# Hosting sound clips.



## Robert1950 (Jan 21, 2006)

I assume there are places where you can upload and host sound clips the same way you do with photos with photobucket or flickr? Thanks.


----------



## Guest (Dec 15, 2011)

For advanced sharing you can try:
http://soundcloud.com/

There's a limit on plays and whatnot with the free account, but the premium isn't too expensive. The commenting system on tracks is particularly awesome.
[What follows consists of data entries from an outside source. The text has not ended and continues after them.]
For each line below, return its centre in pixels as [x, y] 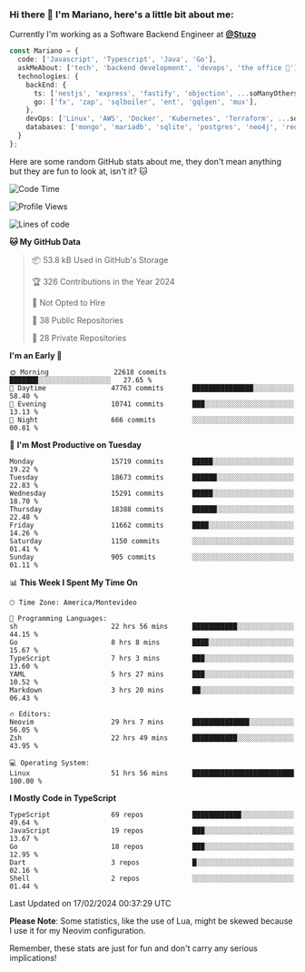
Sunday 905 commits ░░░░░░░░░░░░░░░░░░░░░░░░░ [152, 557]
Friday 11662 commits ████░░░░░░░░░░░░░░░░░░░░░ [152, 525]
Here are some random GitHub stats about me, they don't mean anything [145, 161]
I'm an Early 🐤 [36, 355]
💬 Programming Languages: [58, 618]
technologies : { [48, 76]
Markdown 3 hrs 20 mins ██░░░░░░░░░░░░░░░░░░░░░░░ [152, 690]
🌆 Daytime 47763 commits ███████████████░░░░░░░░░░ [152, 388]
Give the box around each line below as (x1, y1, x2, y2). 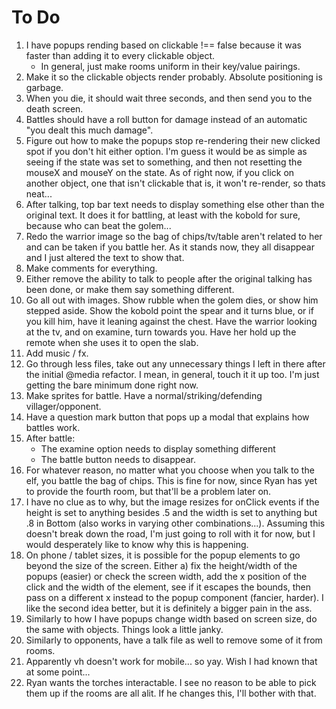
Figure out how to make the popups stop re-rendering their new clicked (25, 134, 321, 146)
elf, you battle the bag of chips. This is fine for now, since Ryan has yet (25, 474, 318, 486)
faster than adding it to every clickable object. (25, 49, 216, 61)
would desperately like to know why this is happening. (25, 538, 249, 550)
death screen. (25, 102, 84, 115)
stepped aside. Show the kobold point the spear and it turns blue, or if (25, 304, 314, 316)
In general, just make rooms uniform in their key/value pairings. (40, 60, 301, 72)
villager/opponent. (25, 400, 102, 412)
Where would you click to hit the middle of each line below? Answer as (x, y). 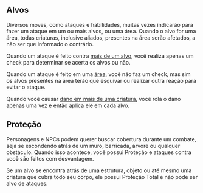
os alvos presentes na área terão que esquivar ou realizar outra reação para (101, 80)
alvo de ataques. (27, 183)
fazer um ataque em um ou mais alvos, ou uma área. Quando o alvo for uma (101, 31)
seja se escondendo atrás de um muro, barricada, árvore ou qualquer (93, 146)
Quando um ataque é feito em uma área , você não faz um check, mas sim (98, 74)
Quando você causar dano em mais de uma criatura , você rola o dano (94, 99)
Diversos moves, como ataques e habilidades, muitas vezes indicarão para (100, 24)
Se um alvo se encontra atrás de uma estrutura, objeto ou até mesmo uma (99, 170)
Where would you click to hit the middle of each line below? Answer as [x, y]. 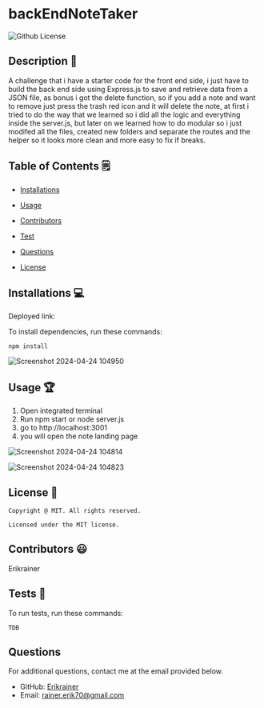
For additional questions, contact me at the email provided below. [116, 671]
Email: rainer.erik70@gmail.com [72, 695]
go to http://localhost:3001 [64, 428]
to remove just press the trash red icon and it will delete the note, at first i [129, 106]
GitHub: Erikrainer [49, 687]
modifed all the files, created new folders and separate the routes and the [129, 131]
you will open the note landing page [79, 436]
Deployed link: [32, 316]
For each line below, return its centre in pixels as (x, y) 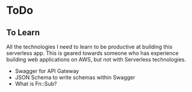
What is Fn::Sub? (36, 84)
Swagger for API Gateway (47, 71)
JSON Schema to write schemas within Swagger (75, 77)
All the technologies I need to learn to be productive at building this (89, 47)
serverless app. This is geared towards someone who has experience (92, 53)
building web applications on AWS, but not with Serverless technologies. (96, 59)
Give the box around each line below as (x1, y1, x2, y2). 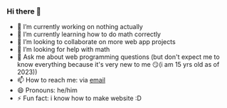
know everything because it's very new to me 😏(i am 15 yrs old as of (16, 60, 220, 69)
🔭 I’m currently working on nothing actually (16, 23, 143, 31)
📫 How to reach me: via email (16, 76, 106, 85)
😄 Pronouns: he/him (16, 86, 78, 94)
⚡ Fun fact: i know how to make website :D (16, 94, 142, 102)
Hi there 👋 (6, 6, 42, 16)
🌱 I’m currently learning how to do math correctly (16, 30, 162, 38)
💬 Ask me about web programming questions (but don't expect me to (16, 53, 220, 61)
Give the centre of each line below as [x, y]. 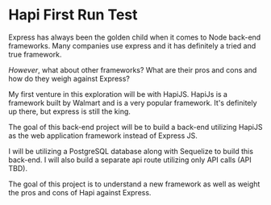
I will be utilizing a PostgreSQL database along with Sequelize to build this [131, 151]
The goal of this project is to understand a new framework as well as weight [134, 184]
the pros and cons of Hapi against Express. [80, 192]
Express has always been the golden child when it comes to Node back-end [135, 37]
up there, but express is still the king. [70, 111]
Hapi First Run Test [73, 15]
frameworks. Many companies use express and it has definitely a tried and [132, 45]
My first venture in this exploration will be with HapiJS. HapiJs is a [118, 94]
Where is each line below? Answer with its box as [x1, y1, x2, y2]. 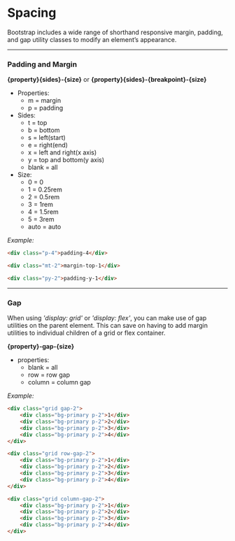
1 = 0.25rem [27, 185, 63, 194]
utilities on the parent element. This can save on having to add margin [7, 322, 208, 330]
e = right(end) [27, 141, 69, 150]
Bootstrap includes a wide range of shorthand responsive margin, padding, [7, 28, 224, 36]
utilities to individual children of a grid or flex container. [7, 329, 166, 337]
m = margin [27, 96, 62, 105]
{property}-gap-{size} [7, 342, 75, 351]
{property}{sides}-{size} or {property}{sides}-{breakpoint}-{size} [7, 75, 207, 84]
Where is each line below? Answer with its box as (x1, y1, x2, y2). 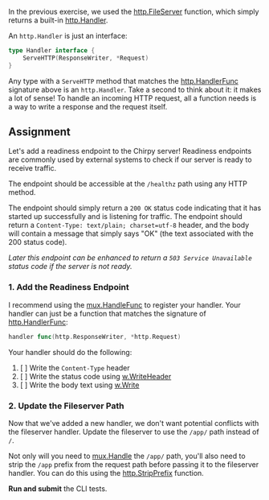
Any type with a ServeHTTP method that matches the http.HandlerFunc (8, 76, 239, 85)
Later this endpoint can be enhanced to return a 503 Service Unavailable (8, 253, 253, 262)
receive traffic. (8, 163, 57, 173)
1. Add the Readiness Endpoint (8, 282, 130, 293)
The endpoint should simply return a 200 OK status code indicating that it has (8, 203, 262, 213)
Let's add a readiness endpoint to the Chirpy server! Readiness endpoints (8, 147, 252, 156)
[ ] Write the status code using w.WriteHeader (19, 371, 172, 381)
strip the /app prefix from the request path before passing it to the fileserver (8, 459, 259, 469)
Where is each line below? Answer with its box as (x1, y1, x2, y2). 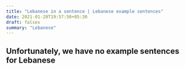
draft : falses (6, 19, 41, 25)
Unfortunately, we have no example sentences (6, 46, 180, 56)
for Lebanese (6, 55, 56, 65)
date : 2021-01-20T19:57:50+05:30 (6, 14, 88, 20)
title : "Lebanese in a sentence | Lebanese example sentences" (6, 8, 164, 14)
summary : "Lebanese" (6, 24, 57, 31)
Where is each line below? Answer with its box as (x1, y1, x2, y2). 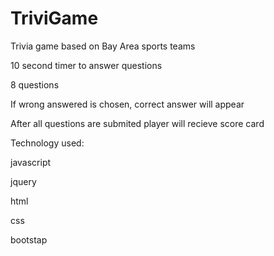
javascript (10, 156, 52, 168)
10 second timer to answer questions (10, 59, 163, 71)
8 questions (10, 78, 60, 91)
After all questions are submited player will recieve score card (10, 117, 265, 129)
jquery (10, 175, 37, 187)
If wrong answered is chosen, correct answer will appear (10, 98, 245, 110)
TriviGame (10, 7, 99, 30)
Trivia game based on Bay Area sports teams (10, 40, 196, 52)

And I use Dropbox quite a bit for simple sharing:

http://db.tt/oEK8ccC

Drop file in the Public sub-folder, right click to get the URL, paste and you're done. Super simple. If you want to track clicks/plays run the URL through http://bit.ly first and track clicks through that.


----------



## GuitarsCanada (Dec 30, 2005)

Robert1950 said:


> I assume there are places where you can upload and host sound clips the same way you do with photos with photobucket or flickr? Thanks.


I had one running for a year right here and nobody used it. Free upload and hosting


----------



## hollowbody (Jan 15, 2008)

iaresee said:


> For advanced sharing you can try:
> http://soundcloud.com/
> 
> There's a limit on plays and whatnot with the free account, but the premium isn't too expensive. The commenting system on tracks is particularly awesome.
> ...


Yeah, those are the two I use currently. I like soundcloud cuz when you post the link, you get this awesome GUI of the track's waveform, which is neat. Both are relatively easy to use. If you can use Photobucket, you'll be able to use either of these easily.


----------



## keto (May 23, 2006)

Fileden is easy to use and gives decent free hosting limits. No spam/ads when the link is clicked, but no awesome animation either.


----------